Match the string "brown" against each line below, and copy every line that matches.

Top of DATASET RECORDS

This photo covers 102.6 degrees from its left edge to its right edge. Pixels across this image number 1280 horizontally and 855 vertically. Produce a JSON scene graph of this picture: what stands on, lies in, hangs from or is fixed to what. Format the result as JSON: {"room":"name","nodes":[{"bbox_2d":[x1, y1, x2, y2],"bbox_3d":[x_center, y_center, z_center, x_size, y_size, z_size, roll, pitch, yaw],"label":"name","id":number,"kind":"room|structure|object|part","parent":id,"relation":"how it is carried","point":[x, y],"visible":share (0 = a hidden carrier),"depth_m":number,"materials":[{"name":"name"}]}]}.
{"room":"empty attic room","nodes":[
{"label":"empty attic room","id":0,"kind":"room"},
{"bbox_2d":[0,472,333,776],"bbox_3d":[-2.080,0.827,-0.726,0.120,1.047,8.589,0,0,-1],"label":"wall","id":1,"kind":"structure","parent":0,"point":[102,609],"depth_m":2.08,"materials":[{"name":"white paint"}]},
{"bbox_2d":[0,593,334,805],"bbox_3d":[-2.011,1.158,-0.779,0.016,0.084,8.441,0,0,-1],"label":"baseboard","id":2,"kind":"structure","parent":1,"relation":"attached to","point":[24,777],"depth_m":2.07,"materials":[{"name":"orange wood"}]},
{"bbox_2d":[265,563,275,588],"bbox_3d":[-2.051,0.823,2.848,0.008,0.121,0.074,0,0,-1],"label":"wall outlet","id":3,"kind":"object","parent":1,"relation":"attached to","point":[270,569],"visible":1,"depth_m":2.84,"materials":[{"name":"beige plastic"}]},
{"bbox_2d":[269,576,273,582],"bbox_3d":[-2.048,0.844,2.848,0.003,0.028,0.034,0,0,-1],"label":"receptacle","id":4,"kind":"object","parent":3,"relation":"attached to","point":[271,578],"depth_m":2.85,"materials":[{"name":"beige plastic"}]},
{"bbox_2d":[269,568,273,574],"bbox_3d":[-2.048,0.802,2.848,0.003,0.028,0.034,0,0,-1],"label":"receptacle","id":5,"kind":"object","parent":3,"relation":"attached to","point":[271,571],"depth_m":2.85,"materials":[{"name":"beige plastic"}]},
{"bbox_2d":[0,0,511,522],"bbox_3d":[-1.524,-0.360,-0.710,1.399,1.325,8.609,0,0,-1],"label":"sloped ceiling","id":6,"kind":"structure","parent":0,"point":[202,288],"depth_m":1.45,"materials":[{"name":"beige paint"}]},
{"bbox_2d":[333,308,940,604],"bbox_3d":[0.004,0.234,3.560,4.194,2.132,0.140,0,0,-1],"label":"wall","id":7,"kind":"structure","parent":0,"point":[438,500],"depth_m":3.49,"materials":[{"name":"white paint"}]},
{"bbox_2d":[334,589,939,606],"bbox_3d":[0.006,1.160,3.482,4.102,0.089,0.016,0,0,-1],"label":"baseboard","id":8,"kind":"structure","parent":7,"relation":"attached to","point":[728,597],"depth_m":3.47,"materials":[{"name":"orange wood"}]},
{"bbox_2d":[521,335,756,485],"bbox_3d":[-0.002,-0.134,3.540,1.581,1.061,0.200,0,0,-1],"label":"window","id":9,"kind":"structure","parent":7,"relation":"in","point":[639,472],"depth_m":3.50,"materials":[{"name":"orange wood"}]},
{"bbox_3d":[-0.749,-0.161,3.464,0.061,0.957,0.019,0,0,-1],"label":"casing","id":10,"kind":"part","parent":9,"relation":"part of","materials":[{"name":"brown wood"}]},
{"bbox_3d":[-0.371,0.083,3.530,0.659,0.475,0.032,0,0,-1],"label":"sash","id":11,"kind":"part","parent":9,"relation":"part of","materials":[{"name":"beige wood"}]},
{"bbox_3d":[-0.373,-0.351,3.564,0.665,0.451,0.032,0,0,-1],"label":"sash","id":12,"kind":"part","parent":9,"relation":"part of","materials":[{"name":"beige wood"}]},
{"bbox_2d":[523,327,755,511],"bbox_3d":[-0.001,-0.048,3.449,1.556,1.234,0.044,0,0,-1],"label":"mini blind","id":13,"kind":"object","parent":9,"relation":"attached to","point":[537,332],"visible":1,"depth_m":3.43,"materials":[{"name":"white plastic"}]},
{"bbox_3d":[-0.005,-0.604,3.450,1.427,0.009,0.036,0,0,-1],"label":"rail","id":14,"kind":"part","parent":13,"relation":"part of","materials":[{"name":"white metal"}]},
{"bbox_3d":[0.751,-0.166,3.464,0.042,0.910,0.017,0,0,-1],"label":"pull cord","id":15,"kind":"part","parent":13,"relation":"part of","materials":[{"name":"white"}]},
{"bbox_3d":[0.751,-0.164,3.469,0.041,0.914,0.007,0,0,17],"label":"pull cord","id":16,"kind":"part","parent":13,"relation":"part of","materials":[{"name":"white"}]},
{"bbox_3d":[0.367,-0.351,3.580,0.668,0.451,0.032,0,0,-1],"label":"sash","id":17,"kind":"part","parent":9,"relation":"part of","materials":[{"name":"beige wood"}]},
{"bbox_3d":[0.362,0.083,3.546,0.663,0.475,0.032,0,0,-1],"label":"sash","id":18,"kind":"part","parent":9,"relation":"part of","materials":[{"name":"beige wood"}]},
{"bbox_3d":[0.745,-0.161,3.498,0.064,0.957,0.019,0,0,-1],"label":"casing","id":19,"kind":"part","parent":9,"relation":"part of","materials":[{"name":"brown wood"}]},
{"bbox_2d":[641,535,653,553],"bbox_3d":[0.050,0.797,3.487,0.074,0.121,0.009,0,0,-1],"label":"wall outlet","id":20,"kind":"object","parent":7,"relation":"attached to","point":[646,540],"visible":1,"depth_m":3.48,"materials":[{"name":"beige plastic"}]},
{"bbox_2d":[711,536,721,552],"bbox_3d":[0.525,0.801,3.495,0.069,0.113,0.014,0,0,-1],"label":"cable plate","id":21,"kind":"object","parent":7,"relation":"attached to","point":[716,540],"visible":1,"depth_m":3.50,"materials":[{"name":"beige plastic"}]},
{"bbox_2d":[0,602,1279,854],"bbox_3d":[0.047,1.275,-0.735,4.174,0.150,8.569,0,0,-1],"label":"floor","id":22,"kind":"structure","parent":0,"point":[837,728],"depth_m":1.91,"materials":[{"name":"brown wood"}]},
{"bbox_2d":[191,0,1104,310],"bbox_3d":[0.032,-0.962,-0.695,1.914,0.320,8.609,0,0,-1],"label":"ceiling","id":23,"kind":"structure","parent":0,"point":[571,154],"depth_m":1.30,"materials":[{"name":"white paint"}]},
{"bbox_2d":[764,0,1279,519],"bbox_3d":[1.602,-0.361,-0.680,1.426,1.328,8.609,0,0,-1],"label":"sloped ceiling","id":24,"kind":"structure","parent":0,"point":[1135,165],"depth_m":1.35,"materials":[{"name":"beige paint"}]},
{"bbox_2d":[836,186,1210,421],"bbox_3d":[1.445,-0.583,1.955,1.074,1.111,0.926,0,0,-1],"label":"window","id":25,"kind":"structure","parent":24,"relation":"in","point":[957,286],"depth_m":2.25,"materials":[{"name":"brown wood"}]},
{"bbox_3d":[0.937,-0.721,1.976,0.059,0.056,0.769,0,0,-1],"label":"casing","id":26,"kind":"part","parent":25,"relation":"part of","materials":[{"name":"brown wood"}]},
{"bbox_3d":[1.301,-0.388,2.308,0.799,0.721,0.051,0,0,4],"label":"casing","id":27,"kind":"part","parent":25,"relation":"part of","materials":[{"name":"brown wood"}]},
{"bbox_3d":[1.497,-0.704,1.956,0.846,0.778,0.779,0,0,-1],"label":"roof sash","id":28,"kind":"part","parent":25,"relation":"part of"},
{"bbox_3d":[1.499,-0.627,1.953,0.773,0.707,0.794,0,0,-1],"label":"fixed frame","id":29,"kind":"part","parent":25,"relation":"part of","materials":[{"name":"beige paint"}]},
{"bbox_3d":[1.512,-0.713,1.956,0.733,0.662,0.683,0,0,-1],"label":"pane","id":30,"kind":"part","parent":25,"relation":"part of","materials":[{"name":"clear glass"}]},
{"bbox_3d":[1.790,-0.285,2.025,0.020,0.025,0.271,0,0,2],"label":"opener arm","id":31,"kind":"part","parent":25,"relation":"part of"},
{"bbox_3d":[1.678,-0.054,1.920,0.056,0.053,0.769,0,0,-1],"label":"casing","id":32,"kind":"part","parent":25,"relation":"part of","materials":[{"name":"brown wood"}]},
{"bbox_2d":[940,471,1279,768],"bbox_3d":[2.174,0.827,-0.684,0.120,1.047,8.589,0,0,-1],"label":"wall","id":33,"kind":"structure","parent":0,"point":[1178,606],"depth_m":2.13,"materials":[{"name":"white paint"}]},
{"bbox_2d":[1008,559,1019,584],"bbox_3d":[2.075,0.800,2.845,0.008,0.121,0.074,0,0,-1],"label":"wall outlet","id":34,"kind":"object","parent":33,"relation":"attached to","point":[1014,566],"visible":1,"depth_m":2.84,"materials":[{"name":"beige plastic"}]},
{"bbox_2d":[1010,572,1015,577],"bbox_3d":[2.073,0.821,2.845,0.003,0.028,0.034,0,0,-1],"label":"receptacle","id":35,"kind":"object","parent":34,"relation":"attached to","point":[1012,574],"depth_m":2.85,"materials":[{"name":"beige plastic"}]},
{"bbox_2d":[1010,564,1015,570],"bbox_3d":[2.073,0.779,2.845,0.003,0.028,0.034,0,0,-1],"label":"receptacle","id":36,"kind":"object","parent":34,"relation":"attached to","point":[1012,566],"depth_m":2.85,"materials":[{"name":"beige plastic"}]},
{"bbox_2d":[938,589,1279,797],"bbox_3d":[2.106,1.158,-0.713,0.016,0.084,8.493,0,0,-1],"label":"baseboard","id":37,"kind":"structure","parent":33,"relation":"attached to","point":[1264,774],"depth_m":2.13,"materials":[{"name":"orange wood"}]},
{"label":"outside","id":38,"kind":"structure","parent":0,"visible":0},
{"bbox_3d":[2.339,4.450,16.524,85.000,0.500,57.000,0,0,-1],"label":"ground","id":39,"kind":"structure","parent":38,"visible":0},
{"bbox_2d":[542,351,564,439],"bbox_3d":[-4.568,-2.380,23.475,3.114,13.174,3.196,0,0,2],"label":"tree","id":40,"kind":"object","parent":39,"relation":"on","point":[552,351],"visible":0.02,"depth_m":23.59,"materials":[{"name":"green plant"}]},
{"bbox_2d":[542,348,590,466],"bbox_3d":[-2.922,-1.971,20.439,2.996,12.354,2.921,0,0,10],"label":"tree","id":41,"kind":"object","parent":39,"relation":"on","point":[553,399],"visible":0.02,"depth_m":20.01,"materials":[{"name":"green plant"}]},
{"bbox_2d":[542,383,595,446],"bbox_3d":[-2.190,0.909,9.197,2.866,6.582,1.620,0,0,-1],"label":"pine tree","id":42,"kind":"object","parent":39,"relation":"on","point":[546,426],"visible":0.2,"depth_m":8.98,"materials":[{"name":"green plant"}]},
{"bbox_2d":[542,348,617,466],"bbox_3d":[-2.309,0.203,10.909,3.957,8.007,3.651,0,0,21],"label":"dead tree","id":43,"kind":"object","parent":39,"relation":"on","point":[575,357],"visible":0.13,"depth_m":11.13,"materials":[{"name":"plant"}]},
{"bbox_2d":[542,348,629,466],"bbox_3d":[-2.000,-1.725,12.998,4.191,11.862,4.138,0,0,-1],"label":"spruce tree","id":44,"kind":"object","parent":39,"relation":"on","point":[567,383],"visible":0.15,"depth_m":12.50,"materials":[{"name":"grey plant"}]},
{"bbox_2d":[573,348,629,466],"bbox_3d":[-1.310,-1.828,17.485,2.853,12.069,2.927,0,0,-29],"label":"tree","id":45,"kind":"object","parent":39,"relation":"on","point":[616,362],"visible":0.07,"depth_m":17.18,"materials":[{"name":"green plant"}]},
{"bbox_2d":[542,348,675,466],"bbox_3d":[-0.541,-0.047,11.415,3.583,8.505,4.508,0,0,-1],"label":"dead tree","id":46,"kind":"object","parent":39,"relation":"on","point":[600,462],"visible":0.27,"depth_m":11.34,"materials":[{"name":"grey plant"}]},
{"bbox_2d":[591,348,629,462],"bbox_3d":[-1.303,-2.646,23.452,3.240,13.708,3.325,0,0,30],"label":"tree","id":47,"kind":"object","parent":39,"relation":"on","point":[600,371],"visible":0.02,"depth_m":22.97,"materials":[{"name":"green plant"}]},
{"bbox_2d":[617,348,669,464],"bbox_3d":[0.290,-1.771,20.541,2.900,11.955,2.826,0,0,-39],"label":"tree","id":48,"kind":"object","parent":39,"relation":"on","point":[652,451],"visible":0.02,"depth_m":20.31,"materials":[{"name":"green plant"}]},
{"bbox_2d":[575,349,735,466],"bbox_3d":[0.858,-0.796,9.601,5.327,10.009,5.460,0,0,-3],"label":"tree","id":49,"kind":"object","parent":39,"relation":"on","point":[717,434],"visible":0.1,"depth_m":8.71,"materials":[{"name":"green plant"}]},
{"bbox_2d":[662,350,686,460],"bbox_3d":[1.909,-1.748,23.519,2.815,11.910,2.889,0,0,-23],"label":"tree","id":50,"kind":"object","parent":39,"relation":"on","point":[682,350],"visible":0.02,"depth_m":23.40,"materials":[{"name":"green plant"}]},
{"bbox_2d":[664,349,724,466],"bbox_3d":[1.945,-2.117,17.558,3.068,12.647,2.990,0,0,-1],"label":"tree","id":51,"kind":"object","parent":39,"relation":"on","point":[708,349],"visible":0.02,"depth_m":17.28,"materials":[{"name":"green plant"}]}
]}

Bottom of DATASET RECORDS

# [EXPECTED ANSWER]
{"bbox_3d":[-0.749,-0.161,3.464,0.061,0.957,0.019,0,0,-1],"label":"casing","id":10,"kind":"part","parent":9,"relation":"part of","materials":[{"name":"brown wood"}]},
{"bbox_3d":[0.745,-0.161,3.498,0.064,0.957,0.019,0,0,-1],"label":"casing","id":19,"kind":"part","parent":9,"relation":"part of","materials":[{"name":"brown wood"}]},
{"bbox_2d":[0,602,1279,854],"bbox_3d":[0.047,1.275,-0.735,4.174,0.150,8.569,0,0,-1],"label":"floor","id":22,"kind":"structure","parent":0,"point":[837,728],"depth_m":1.91,"materials":[{"name":"brown wood"}]},
{"bbox_2d":[836,186,1210,421],"bbox_3d":[1.445,-0.583,1.955,1.074,1.111,0.926,0,0,-1],"label":"window","id":25,"kind":"structure","parent":24,"relation":"in","point":[957,286],"depth_m":2.25,"materials":[{"name":"brown wood"}]},
{"bbox_3d":[0.937,-0.721,1.976,0.059,0.056,0.769,0,0,-1],"label":"casing","id":26,"kind":"part","parent":25,"relation":"part of","materials":[{"name":"brown wood"}]},
{"bbox_3d":[1.301,-0.388,2.308,0.799,0.721,0.051,0,0,4],"label":"casing","id":27,"kind":"part","parent":25,"relation":"part of","materials":[{"name":"brown wood"}]},
{"bbox_3d":[1.678,-0.054,1.920,0.056,0.053,0.769,0,0,-1],"label":"casing","id":32,"kind":"part","parent":25,"relation":"part of","materials":[{"name":"brown wood"}]},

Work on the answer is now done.